João de Deus e a compulsão suicida em entregar nossa espiritualidade a charlatães
A ciência diz que o ser humano desenvolveu a linguagem para que avisássemos uns aos outros sobre perigos, isso lá nas planícies africanas há 200 mil anos. Leões, cobras, escorpiões, tribos rivais, só barra pesada. O “eu te amo” e o “nossa, como você emagreceu” só viriam muito depois.
As boas notícias como uma árvore carregada de frutas, um filete de água limpa ou um parceiro do sexo oposto eram raras e bem menos urgentes perto da quantidade de predadores que cercavam os homo sapiens.
Talvez por isso nossa linguagem tenha poucos nomes para coisas boas e muitos para coisas ruins. Deus, por exemplo. Só consigo lembrar de “Todo-Poderoso” (que posso estar escrevendo errado, já que desconheço se tem hífen e onde há maiúsculas; se errei, peço perdão, bom Deus).
Bom, já seu desafeto tem centenas de nomes, um mais criativo que o outro: tinhoso, ardiloso, satanás, capeta, belzebu, escacha-pedras, capiroto, beiçudo, lá-de-baixo, coisa-ruim, mofento, pé-de-cabra, chifrudo, rabão, demo, demonho.
Disse tudo isso porque quero comentar o caso do fazendeiro João Teixeira, que durante décadas desempenhou o papel de curandeiro no interior do estado de Goiás e também pelo mundo.
O que me espanta é como a necessidade do ser humano de encontrar uma saída fácil e instantânea para seus problemas supere o instinto de sobrevivência programado na base do nosso DNA. A linguagem apareceu para que pudéssemos evitar e colaborar para derrotar predadores.
Mas ela não é sufiente para derrotar nossa queda por figuras carismáticas que prometem o que a realidade nos provou não ser possível. Eles não apenas ganham a queda de braço com a ciência como arrebanham tantos quantos caibam em seus currais.
Há muito o que não sabemos sobre curas alternativas, sobre o poder da mente humana. Pessoalmente, acredito em milagres. Por exemplo: Não há outra maneira de explicar como o Brasil ainda existe com o brasileiro votando do jeito que vota.

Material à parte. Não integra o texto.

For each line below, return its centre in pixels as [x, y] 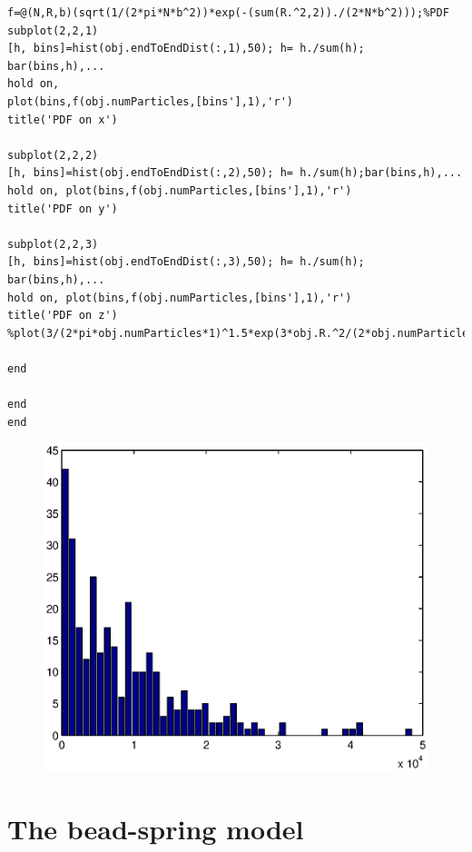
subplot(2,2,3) [53, 244]
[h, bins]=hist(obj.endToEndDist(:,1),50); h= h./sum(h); [186, 49]
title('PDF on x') [63, 119]
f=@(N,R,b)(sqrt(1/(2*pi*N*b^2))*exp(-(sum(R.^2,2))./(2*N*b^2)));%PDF [228, 13]
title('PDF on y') [63, 208]
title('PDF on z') [63, 316]
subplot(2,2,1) [53, 30]
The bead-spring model [156, 828]

Mas a espiritualidade é uma obrigação individual.
Terceirizando a responsabilidade sagrada, pessoal e intransferível de descobrir o que é a vida, para que ela serve, por que ficamos doentes, o que significa a morte, para que serve o sofrimento, colocando essas respostas na mão de um ser humano dotado de poder e influência – estamos reunindo os ingredientes para sucessivos desastres.
Fatalmente, um desses curandeiros, gurus descolados, padres e pastores populares será um psicopata que destrói centenas de vidas sem trocar a expressão do rosto. Chega de mitos.

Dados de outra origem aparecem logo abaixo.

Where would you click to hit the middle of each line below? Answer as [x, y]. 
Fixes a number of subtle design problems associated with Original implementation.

(Um parêntese. Demorei muito a escrever isso aqui. Minha vontade mesmo era gritar um som feio e grosso, que se transformasse em choro convulsivo quase imperceptivelmente. É esse o tamanho da dor que sinto pelo desastre que João Teixeira causou na vida de mais de 300 mulheres.)
Não bastaram os milhares de padres católicos que molestaram crianças pelo mundo, pastores estupradores todos os dias no noticiário brasileiro, os gurus do andar de cima do estrato social que incluem estupro em seus receituários espirituais….

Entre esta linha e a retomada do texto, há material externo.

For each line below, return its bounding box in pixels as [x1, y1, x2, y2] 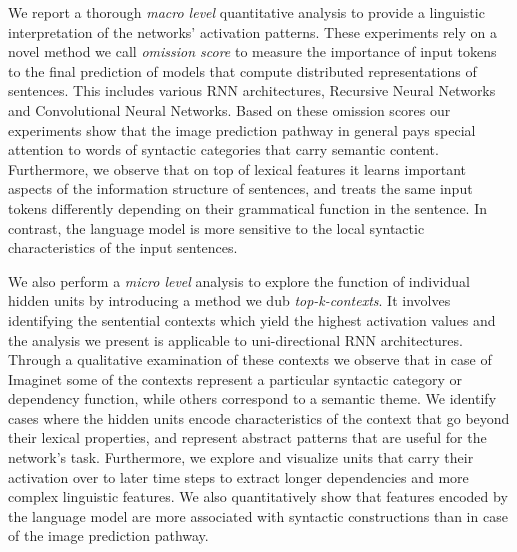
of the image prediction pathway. [8, 525, 209, 546]
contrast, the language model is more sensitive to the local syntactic [8, 217, 425, 238]
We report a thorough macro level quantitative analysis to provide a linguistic [8, 2, 485, 22]
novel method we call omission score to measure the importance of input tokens [8, 41, 497, 62]
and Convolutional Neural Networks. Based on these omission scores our [8, 99, 451, 120]
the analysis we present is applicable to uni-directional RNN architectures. [8, 329, 463, 350]
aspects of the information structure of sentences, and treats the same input [8, 178, 473, 199]
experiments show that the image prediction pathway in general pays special [8, 119, 476, 140]

Temos muitas, muitas palavras para o capeta, aquele que escraviza almas e as tortura para a eternidade. Um deles, no Brasil, anotem aí dicionaristas, será “João”. Sobrenome: “de Deus”.
A espiritualidade – que para mim é a habilidade de encontrar dentro de si as ferramentas para viver em paz e harmonia; outras pessoas chamam isso de Deus – pode ser explorada entre pares. Pares iguais, irmãos, colaboradores.
Vamos falar sobre nossa dor, vamos pedir milagres, mas vamos nos abrir entre pares, não a ilusionistas que usam miúdos de galinha para fingir tirar um tumor de barrigas e que destroem vidas de mulheres em salas fechadas.